Javier Guerra wrote:
> > This is an experimental patch against Lua 5.1-work6 to add support
> > for "fast strings" to the Lua VM.
> 
> how would these fast strings behave as table keys?  i'm guessing it'll be 
> similar to already-interned strings, am i right?

Sort of. Fast strings need to be hashed only when they are used
as table keys (but not as table values or when they never leave
the stack). But a fast bulk hash can be used because the size of
the tagged value slot is fixed.

Regular strings are always hashed when they are created, i.e.
both for initial allocation and on any subsequent object
creation from plain C strings (e.g. when being returned from
a read() or string.gsub()). However the hash value does not
need to be re-created for table indexing.

So fast strings are most useful when you have _many_, _different_
_short_ strings, that are either not yet interned or are not
always used as table keys.

Passing around short temporary strings (I/O) and concatenating
or splitting them (text processing, regexps) are good examples.

Lookup tables with a high miss rate on semi-random short strings
(keyword matching) and tables storing semi-random short string
values (natural language words) will definitely benefit.

Plain lookup tables (with strings as keys) with a high hit ratio
(e.g. a small set of protocol commands) won't see any benefit.
Method dispatch tables usually fall into this category, too.

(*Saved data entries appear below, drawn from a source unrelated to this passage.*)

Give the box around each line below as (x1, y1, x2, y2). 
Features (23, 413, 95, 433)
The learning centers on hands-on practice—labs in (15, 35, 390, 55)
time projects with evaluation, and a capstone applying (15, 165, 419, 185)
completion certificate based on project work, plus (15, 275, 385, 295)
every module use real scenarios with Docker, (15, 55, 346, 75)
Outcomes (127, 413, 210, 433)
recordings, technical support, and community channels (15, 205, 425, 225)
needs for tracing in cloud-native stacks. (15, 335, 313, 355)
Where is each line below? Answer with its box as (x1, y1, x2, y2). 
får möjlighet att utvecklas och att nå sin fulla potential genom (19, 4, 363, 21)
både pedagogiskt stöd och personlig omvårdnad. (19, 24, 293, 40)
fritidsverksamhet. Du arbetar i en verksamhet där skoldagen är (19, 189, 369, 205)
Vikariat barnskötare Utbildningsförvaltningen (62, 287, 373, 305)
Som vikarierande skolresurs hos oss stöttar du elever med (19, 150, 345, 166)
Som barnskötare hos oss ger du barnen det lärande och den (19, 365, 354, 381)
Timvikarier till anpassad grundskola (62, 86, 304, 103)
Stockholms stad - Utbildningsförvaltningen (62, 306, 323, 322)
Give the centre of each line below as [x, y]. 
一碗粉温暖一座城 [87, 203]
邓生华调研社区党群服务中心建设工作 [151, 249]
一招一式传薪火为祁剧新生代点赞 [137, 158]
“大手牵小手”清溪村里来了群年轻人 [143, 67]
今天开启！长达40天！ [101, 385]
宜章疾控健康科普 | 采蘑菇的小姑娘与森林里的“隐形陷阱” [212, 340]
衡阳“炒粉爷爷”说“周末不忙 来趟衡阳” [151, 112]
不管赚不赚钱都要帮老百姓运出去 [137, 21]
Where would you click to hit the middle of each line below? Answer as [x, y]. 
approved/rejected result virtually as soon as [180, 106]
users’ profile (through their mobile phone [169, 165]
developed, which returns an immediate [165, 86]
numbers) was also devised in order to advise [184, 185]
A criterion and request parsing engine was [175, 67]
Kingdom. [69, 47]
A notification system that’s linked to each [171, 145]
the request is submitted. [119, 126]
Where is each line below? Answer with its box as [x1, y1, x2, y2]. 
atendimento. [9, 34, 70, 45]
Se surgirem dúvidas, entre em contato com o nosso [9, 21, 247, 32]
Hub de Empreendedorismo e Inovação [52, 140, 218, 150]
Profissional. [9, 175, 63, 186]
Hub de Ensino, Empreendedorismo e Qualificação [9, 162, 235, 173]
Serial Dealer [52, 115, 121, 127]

One should probably note that many applications are tuned to
avoid creating many short strings, because this is a well known
performance bottleneck for most VMs with immutable strings
(standard Lua, Java, Python, ...).

> a related question: on a fetch like table.key, is the 'key'
> string interned at compile time, or runtime?

It's compiled into a constant as part of the function prototype.
Constants are created when the prototype is created. Either
directly by the compiler (when loading a source file) or when
loading (undumping) a pre-compiled chunk.

> what about table.["key"]? (with "key" a constant string).
> in Xavante there are several of these queries, and i'd like to know 
> if there's a performance advantage in either one.

table.key and table["key"] generate identical code.